夏林韻低頭看了看她遞過的文件,一邊接過她遞過的筆寫着,一邊細語:“契稅現在按2%計算。你這個利息計算不對,單利是:每一期按本金×利率計算,到合同終了,按本金和利率的總和還款;複利就是俗話說的‘利滾利’,這樣計算,第一期:按本金×利率,第二期:上一週期的(本+利)×乘於利率;以後的週期以此類推。你這樣用次方來計算本金是不對的。我這種算法是商業銀行的算法,我是請教過我在銀行搞結算的同學的,我也查閱過銀行結算的書籍。看來你北大的才女算不過我這‘雞仔’學校畢業的‘阿婆數’”
夏林韻感謝學校課程設計的實用,感謝自己的不懈學習和運用。
“MISS夏,我真佩服你了,你的字漂亮得我都要流口水了。” 劉朝顏歪着腦袋露出嬌媚。
“你別帶夾生英語,我不懂。” 夏林韻打趣道。
“我教你唄。” 劉朝顏扶着夏林韻的肩膀。
“我這麼老了,想學也遲了。” 夏林韻假嗔的眼神
“三十出頭就老了哦,我爸爸四十學西班牙語。”劉朝顏在夏林韻面前總是嗲嗲的。
“哎呀,你爸是科學家,一般人能比哦?” 夏林韻瞪大眼睛地說。
接着夏林韻問:“你男朋友什麼時候回來?”
“我也不知道哦,他現在哈佛正搞着課題。” 劉朝顏說到男朋友就有些失落,隔着大洋,天各一方,都不知未來是什麼樣的。

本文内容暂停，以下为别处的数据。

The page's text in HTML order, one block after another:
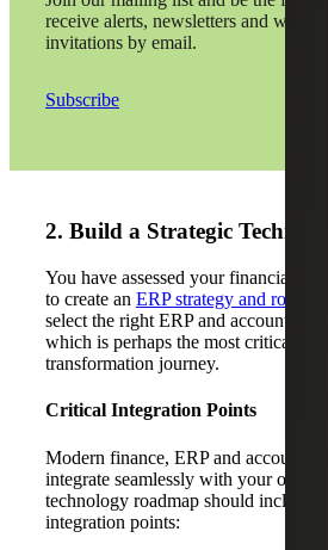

“他不回來你趕緊去哦,有沒有經常聯繫?” 夏林韻問道。
“一週一次電話,一次書信。” 劉朝顏幽幽地。
“那就好。” 夏林韻望着劉朝顏陰晴不定的眼睛。
她倆看的董事長辦公室的門開了,客人走出:“劉小姐,謝謝哦。”
劉朝顏對客人說:“不用,慢走。”
片刻,劉朝顏輕輕敲三下董事長文明赫辦公室的門說:“文生,林韻姐找你。”
文明赫從文件中擡起頭來:“好,讓她進來。”
夏林韻踩着厚厚的灰底金花地毯,好像突然身體增加了似的,她雙手垂下,站直身體,有些緊張,電話鈴響了,文明赫按下免提傳來劉朝顏的聲音:“文生,香港長途,朱自豪先生電話。”
“駁入來。” 文明赫說。
向夏林韻打手勢,示意她等一下。
拿起電話:“喂,是自豪嗎?”
“赫哥,融資拿搞定了!” 朱自豪大聲地笑着說。
“太好了!今晚聚聚,我請客!”撂下了電話。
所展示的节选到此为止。